____ Task data

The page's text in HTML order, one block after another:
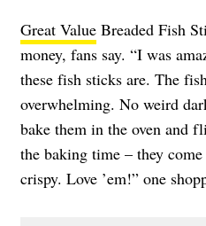
Great Value Breaded Fish
money, fans say. “I was
these fish sticks are. The
overwhelming. No weird
bake them in the oven and
the baking time – they
crispy. Love ’em!” one
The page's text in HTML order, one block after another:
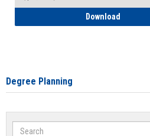
Download
Degree Planning
Search
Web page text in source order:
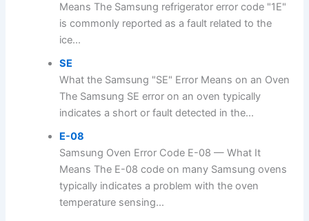
Means The Samsung refrigerator error code "1E"
is commonly reported as a fault related to the
ice...
SE
What the Samsung "SE" Error Means on an Oven
The Samsung SE error on an oven typically
indicates a short or fault detected in the...
E-08
Samsung Oven Error Code E-08 — What It
Means The E-08 code on many Samsung ovens
typically indicates a problem with the oven
temperature sensing...
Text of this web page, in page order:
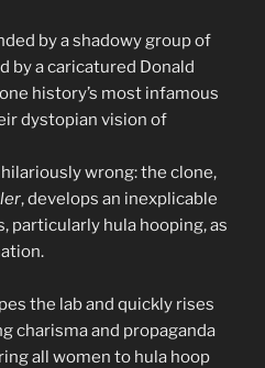
by a shadowy group of
by a caricatured Donald
history’s most infamous
dystopian vision of
wrong: the clone,
, develops an inexplicable
particularly hula hooping, as
the lab and quickly rises
charisma and propaganda
all women to hula hoop
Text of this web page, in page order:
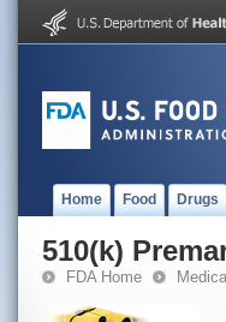
Home Food Drugs
510(k)
FDA Home
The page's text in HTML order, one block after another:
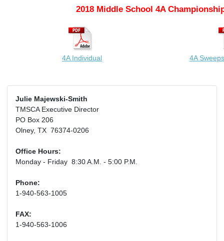
2018 Middle School 4A
4A Individual 4A
Julie Majewski-Smith
TMSCA Executive Director
PO Box 206
Olney, TX 76374-0206
Office Hours:
Monday - Friday 8:30 A.M. - 5:00 P.M.
Phone:
1-940-563-1005
FAX:
1-940-563-1006
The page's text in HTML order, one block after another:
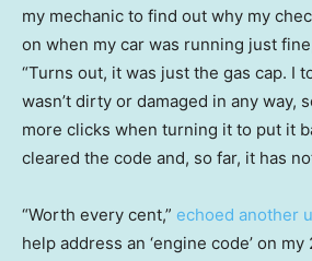
my mechanic to find out why my
on when my car was running just
“Turns out, it was just the gas cap. I
wasn’t dirty or damaged in any way,
more clicks when turning it to put it
cleared the code and, so far, it has
“Worth every cent,” echoed another
help address an ‘engine code’ on
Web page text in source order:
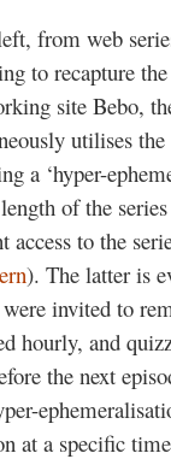
from web
to recapture
site Bebo,
utilises
a ‘hyper-
of the
access to the
). The latter is
invited to
hourly, and
the next
at a specific
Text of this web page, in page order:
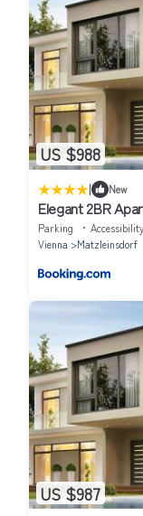
US $988
| New
Elegant 2BR
Parking Accessibility
Vienna
Matzleinsdorf
US $987
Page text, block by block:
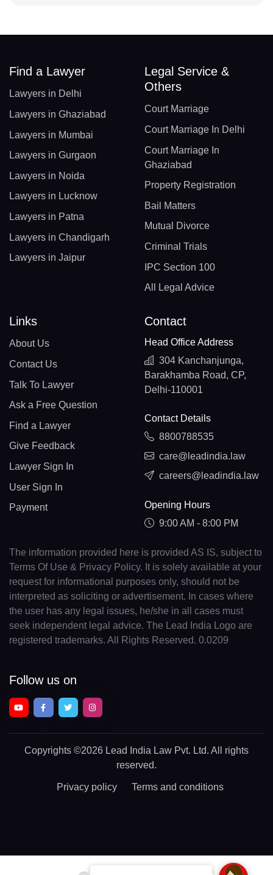
Find a Lawyer
Lawyers in Delhi
Lawyers in Ghaziabad
Lawyers in Mumbai
Lawyers in Gurgaon
Lawyers in Noida
Lawyers in Lucknow
Lawyers in Patna
Lawyers in Chandigarh
Lawyers in Jaipur
Legal Service &
Others
Court Marriage
Court Marriage In Delhi
Court Marriage In
Ghaziabad
Property Registration
Bail Matters
Mutual Divorce
Criminal Trials
IPC Section 100
All Legal Advice
Links
About Us
Contact Us
Talk To Lawyer
Ask a Free Question
Find a Lawyer
Give Feedback
Lawyer Sign In
User Sign In
Payment
Contact
Head Office Address
304 Kanchanjunga,
Barakhamba Road, CP,
Delhi-110001
Contact Details
8800788535
care@leadindia.law
careers@leadindia.law
Opening Hours
9:00 AM - 8:00 PM
The information provided here is provided AS IS, subject to
Terms Of Use & Privacy Policy. It is solely available at your
request for informational purposes only, should not be
interpreted as soliciting or advertisement. In cases where
the user has any legal issues, he/she in all cases must
seek independent legal advice. The Lead India Logo are
registered trademarks. All Rights Reserved. 0.0209
Follow us on
Copyrights ©2026 Lead India Law Pvt. Ltd. All rights
reserved.
Privacy policy Terms and conditions
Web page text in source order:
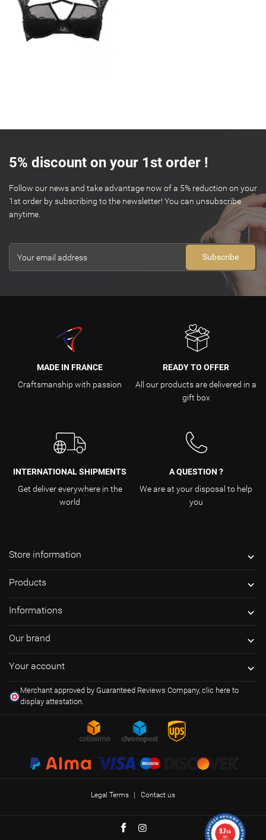
5% discount on your 1st order !
Follow our news and take advantage now of a 5% reduction on your
1st order by subscribing to the newsletter! You can unsubscribe
anytime.
Subscribe
MADE IN FRANCE
Craftsmanship with passion
READY TO OFFER
All our products are delivered in a
gift box
INTERNATIONAL SHIPMENTS
Get deliver everywhere in the
world
A QUESTION ?
We are at your disposal to help
you
Store information 
Products 
Informations 
Our brand 
Your account 
Merchant approved by Guaranteed Reviews Company,clic here to
display attestation
Legal Terms Contact us
9.7/10
190
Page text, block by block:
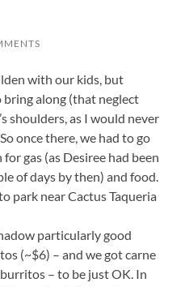
with our kids, but
bring along (that neglect
shoulders, as I would never
once there, we had to go
gas (as Desiree had been
of days by then) and food.
park near Cactus Taqueria
particularly good
(~$6) – and we got carne
– to be just OK. In
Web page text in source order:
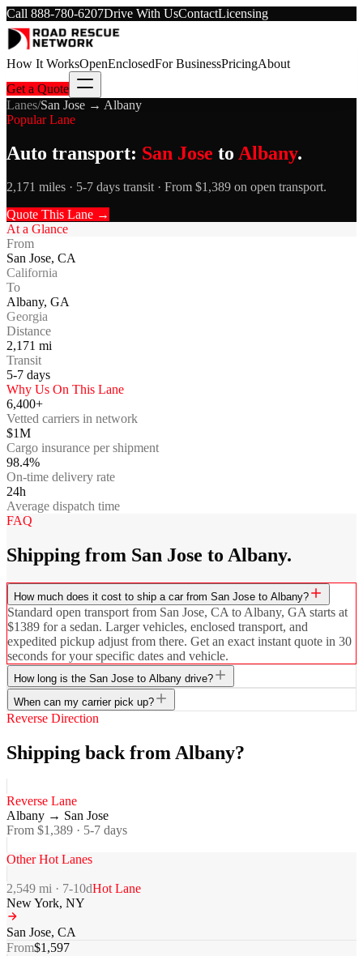
Call 888-780-6207Drive With UsContactLicensing
How It WorksOpenEnclosedFor BusinessPricingAbout
Get a Quote
Lanes/San Jose → Albany
Popular Lane
Auto transport: San Jose to Albany.
2,171 miles · 5-7 days transit · From $1,389 on open transport.
Quote This Lane →
At a Glance
From
San Jose, CA
California
To
Albany, GA
Georgia
Distance
2,171 mi
Transit
5-7 days
Why Us On This Lane
6,400+
Vetted carriers in network
$1M
Cargo insurance per shipment
98.4%
On-time delivery rate
24h
Average dispatch time
FAQ
Shipping from San Jose to Albany.
How much does it cost to ship a car from San Jose to Albany?
Standard open transport from San Jose, CA to Albany, GA starts at
$1389 for a sedan. Larger vehicles, enclosed transport, and
expedited pickup adjust from there. Get an exact instant quote in 30
seconds for your specific dates and vehicle.
How long is the San Jose to Albany drive?
When can my carrier pick up?
Reverse Direction
Shipping back from Albany?
Reverse Lane
Albany → San Jose
From $1,389 · 5-7 days
Other Hot Lanes
2,549 mi · 7-10dHot Lane
New York, NY
San Jose, CA
From$1,597

________

#### Your instructions
Using only the entries above, output the line with "Lawyers in Gurgaon", the line with "care@leadindia.law", and all lines between them, exactly as they stand.

#### Answer to the exercise
Lawyers in Gurgaon
Lawyers in Noida
Lawyers in Lucknow
Lawyers in Patna
Lawyers in Chandigarh
Lawyers in Jaipur
Legal Service &
Others
Court Marriage
Court Marriage In Delhi
Court Marriage In
Ghaziabad
Property Registration
Bail Matters
Mutual Divorce
Criminal Trials
IPC Section 100
All Legal Advice
Links
About Us
Contact Us
Talk To Lawyer
Ask a Free Question
Find a Lawyer
Give Feedback
Lawyer Sign In
User Sign In
Payment
Contact
Head Office Address
304 Kanchanjunga,
Barakhamba Road, CP,
Delhi-110001
Contact Details
8800788535
care@leadindia.law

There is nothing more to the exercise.